WHAT YOU ARE ASKED TO DO
What is needed is an exact copy of the data below, pictures excluded.

──────── RECORDS SUPPLIED ────────

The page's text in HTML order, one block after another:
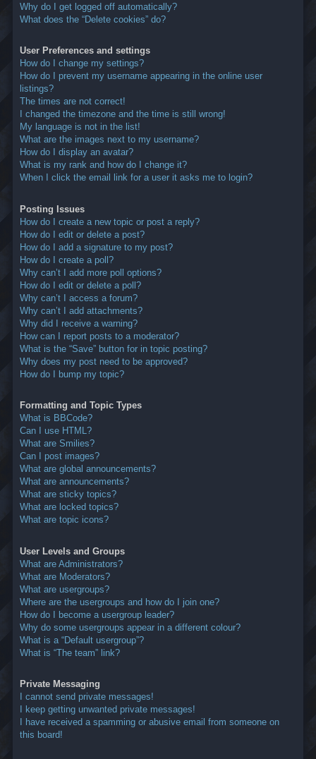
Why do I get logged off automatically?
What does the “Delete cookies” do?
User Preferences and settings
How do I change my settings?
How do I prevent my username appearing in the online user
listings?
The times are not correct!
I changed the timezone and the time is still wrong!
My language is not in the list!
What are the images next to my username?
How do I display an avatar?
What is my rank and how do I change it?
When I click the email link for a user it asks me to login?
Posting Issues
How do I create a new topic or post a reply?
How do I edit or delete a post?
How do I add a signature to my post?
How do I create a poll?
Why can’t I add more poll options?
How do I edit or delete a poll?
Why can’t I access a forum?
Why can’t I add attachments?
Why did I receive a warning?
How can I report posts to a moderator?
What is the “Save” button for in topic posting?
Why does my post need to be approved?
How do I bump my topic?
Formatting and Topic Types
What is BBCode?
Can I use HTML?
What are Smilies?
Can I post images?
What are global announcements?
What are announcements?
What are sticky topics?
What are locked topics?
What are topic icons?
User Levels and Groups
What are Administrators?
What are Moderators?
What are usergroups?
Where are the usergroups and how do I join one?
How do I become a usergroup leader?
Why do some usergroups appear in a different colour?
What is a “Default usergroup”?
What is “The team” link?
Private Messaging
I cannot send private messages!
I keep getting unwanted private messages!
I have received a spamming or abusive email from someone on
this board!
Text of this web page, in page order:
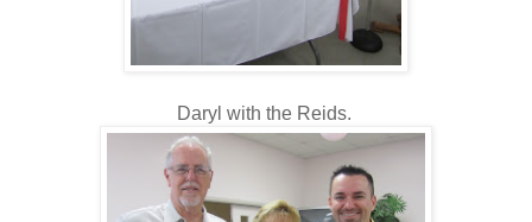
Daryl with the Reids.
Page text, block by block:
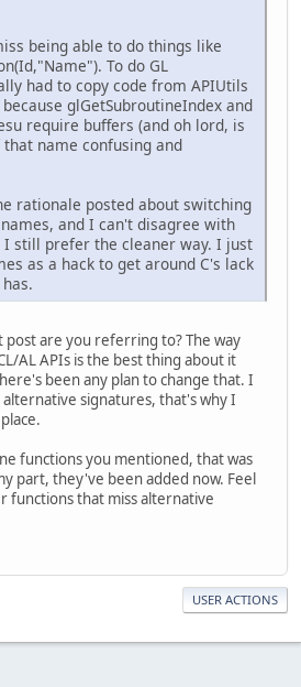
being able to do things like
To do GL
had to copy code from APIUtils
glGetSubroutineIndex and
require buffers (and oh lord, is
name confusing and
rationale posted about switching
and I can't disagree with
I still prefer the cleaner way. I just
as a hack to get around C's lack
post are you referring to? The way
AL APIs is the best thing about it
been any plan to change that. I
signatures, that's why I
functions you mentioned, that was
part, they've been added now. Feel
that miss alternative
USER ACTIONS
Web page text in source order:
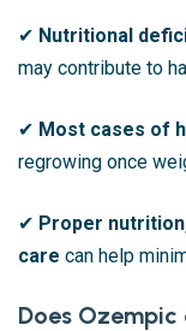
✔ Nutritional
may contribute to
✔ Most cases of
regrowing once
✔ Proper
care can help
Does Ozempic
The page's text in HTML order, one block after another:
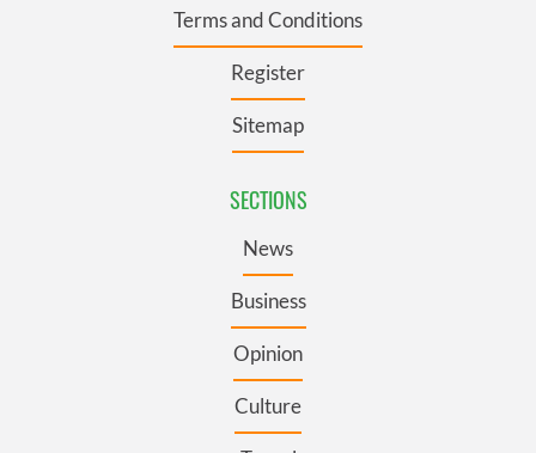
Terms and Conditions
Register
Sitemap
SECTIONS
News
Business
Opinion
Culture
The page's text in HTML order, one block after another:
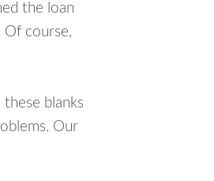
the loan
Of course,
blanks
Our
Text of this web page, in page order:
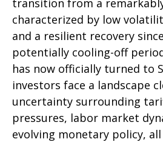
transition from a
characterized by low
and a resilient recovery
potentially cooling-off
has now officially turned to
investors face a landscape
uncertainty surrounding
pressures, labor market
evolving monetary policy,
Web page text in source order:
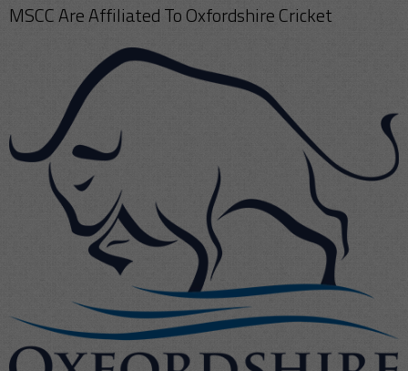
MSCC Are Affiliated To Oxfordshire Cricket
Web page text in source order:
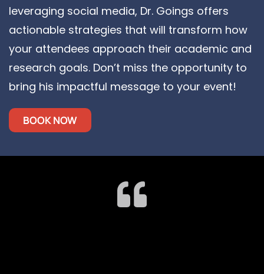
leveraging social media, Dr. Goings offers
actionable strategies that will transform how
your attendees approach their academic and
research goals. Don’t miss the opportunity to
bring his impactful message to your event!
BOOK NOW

────────

EXERCISE SOLUTION
The page's text in HTML order, one block after another:
Why do I get logged off automatically?
What does the “Delete cookies” do?
User Preferences and settings
How do I change my settings?
How do I prevent my username appearing in the online user
listings?
The times are not correct!
I changed the timezone and the time is still wrong!
My language is not in the list!
What are the images next to my username?
How do I display an avatar?
What is my rank and how do I change it?
When I click the email link for a user it asks me to login?
Posting Issues
How do I create a new topic or post a reply?
How do I edit or delete a post?
How do I add a signature to my post?
How do I create a poll?
Why can’t I add more poll options?
How do I edit or delete a poll?
Why can’t I access a forum?
Why can’t I add attachments?
Why did I receive a warning?
How can I report posts to a moderator?
What is the “Save” button for in topic posting?
Why does my post need to be approved?
How do I bump my topic?
Formatting and Topic Types
What is BBCode?
Can I use HTML?
What are Smilies?
Can I post images?
What are global announcements?
What are announcements?
What are sticky topics?
What are locked topics?
What are topic icons?
User Levels and Groups
What are Administrators?
What are Moderators?
What are usergroups?
Where are the usergroups and how do I join one?
How do I become a usergroup leader?
Why do some usergroups appear in a different colour?
What is a “Default usergroup”?
What is “The team” link?
Private Messaging
I cannot send private messages!
I keep getting unwanted private messages!
I have received a spamming or abusive email from someone on
this board!
Text of this web page, in page order:
Daryl with the Reids.
Page text, block by block:
being able to do things like
To do GL
had to copy code from APIUtils
glGetSubroutineIndex and
require buffers (and oh lord, is
name confusing and
rationale posted about switching
and I can't disagree with
I still prefer the cleaner way. I just
as a hack to get around C's lack
post are you referring to? The way
AL APIs is the best thing about it
been any plan to change that. I
signatures, that's why I
functions you mentioned, that was
part, they've been added now. Feel
that miss alternative
USER ACTIONS
Web page text in source order:
✔ Nutritional
may contribute to
✔ Most cases of
regrowing once
✔ Proper
care can help
Does Ozempic
The page's text in HTML order, one block after another:
Terms and Conditions
Register
Sitemap
SECTIONS
News
Business
Opinion
Culture
The page's text in HTML order, one block after another:
the loan
Of course,
blanks
Our
Text of this web page, in page order:
transition from a
characterized by low
and a resilient recovery
potentially cooling-off
has now officially turned to
investors face a landscape
uncertainty surrounding
pressures, labor market
evolving monetary policy,
Web page text in source order:
MSCC Are Affiliated To Oxfordshire Cricket
Web page text in source order:
leveraging social media, Dr. Goings offers
actionable strategies that will transform how
your attendees approach their academic and
research goals. Don’t miss the opportunity to
bring his impactful message to your event!
BOOK NOW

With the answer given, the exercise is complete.